Additionally, since September 30, 2018, the following corporate updates were announced:
• The company entered into an at the market offering (ATM) agreement with JMP Securities LLC under which the company may elect to sell shares of its common stock having an aggregate offering price of up to $50 million;
• The company entered into a common stock purchase agreement and registration rights agreement with Lincoln Park Capital (LPC) Fund, LLC, under which the company has the right to sell an aggregate of up to $35 million of its common stock at the company’s discretion; and
• Carol A. Schafer was appointed to Idera’s Board of Directors on December 18, 2018, filling the seat of Mr. William Reardon, who will be resigning from the Board effective March 10, 2019.
Upcoming Investor Conference:
The company will participate in the 2019 Barclays Global Healthcare Conference on Tuesday, March 12, 2019 at 11:15 a.m. Eastern Time at the Loews Miami Beach Hotel in Florida.

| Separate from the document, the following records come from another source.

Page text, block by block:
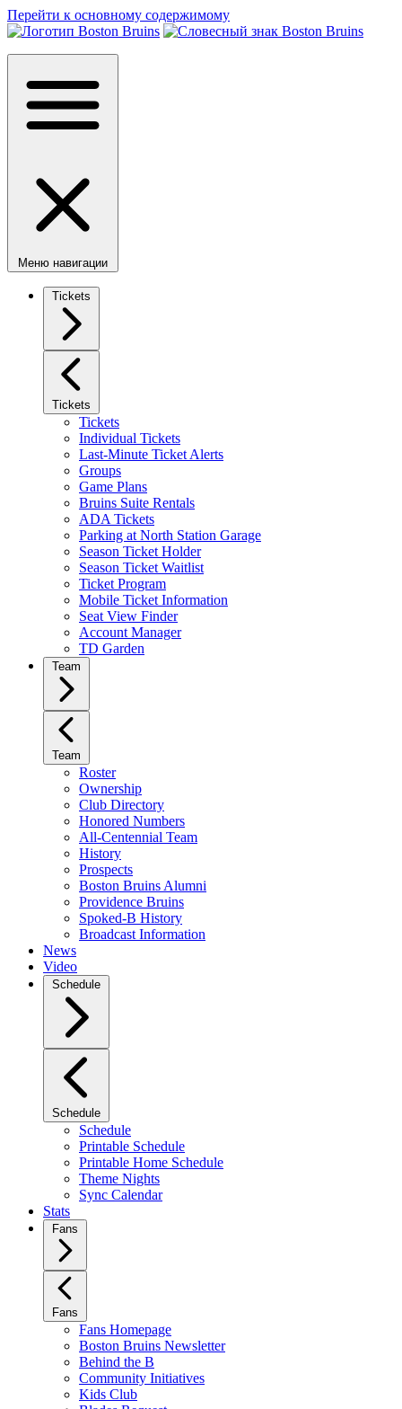
Перейти к основному содержимому
Меню навигации
Tickets
Tickets
Tickets
Individual Tickets
Last-Minute Ticket Alerts
Groups
Game Plans
Bruins Suite Rentals
ADA Tickets
Parking at North Station Garage
Season Ticket Holder
Season Ticket Waitlist
Ticket Program
Mobile Ticket Information
Seat View Finder
Account Manager
TD Garden
Team
Team
Roster
Ownership
Club Directory
Honored Numbers
All-Centennial Team
History
Prospects
Boston Bruins Alumni
Providence Bruins
Spoked-B History
Broadcast Information
News
Video
Schedule
Schedule
Schedule
Printable Schedule
Printable Home Schedule
Theme Nights
Sync Calendar
Stats
Fans
Fans
Fans Homepage
Boston Bruins Newsletter
Behind the B
Community Initiatives
Kids Club
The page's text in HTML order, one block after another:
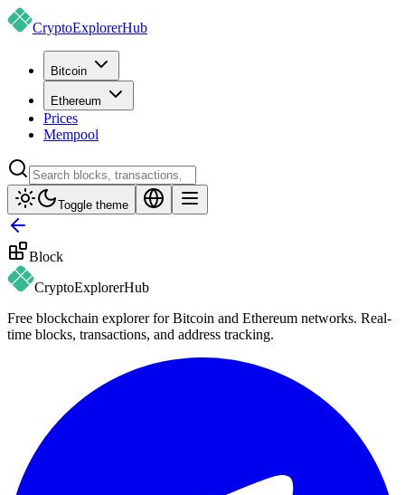
CryptoExplorerHub
Bitcoin
Ethereum
Prices
Mempool
Toggle theme
Block
CryptoExplorerHub
Free blockchain explorer for Bitcoin and Ethereum networks. Real-
time blocks, transactions, and address tracking.

Live audio webcast of Idera’s presentations will be accessible in the Investors and Media section of Idera’s website at View Source Archived versions will also be available on the Company’s website after the event for 90 days.
Financial Results
Fourth Quarter Results
Net loss applicable to common stockholders for the three months ended December 31, 2018 was $12.2 million, or $0.45 per basic and diluted share, compared to net loss applicable to common stockholders of $14.9 million, or $0.66 per basic and diluted share, for the same period in 2017. Revenue in the fourth quarter of 2018 was nominal. Research and development expenses for the three months ended December 31, 2018 totaled $8.9 million compared to $10.4 million for the same period in 2017. General and administrative expense for the three months ended December 31, 2018 totaled $3.6 million compared to $3.7 million for the same period in 2017.
Full Year Results
Net loss applicable to common stockholders for the year ended December 31, 2018 was $59.9 million or $2.25 per basic and diluted share, compared to net loss applicable to common stockholders of $66.0 million, or $3.35 per basic and diluted share, for the same period in 2017. Revenue for the year ended December 31, 2018 was $0.7 million compared to revenue of $0.9 million for the same period in 2017. Research and development expenses for the year ended December 31, 2018 totaled $41.8 million compared to $50.7 million for the same period in 2017. General and administrative expenses for the year ended December 31, 2018 totaled $15.4 million compared to $15.6 million for the same period in 2017. Merger-related costs, net for the year ended December 31, 2018 totaled $1.2 million compared to $1.1 million for the same period in 2017. Restructuring costs for the year ended December 31, 2018 totaled $3.1 million and related to our decision in July 2018 to wind-down our discovery operations. No such costs were incurred in 2017.
As of December 31, 2018, our cash and cash equivalents totaled $71.4 million compared to $112.6 million as of December 31, 2017. We currently anticipate that, based on our current operating plan, our existing cash, cash equivalents and investments will fund our operations into the first quarter of 2020.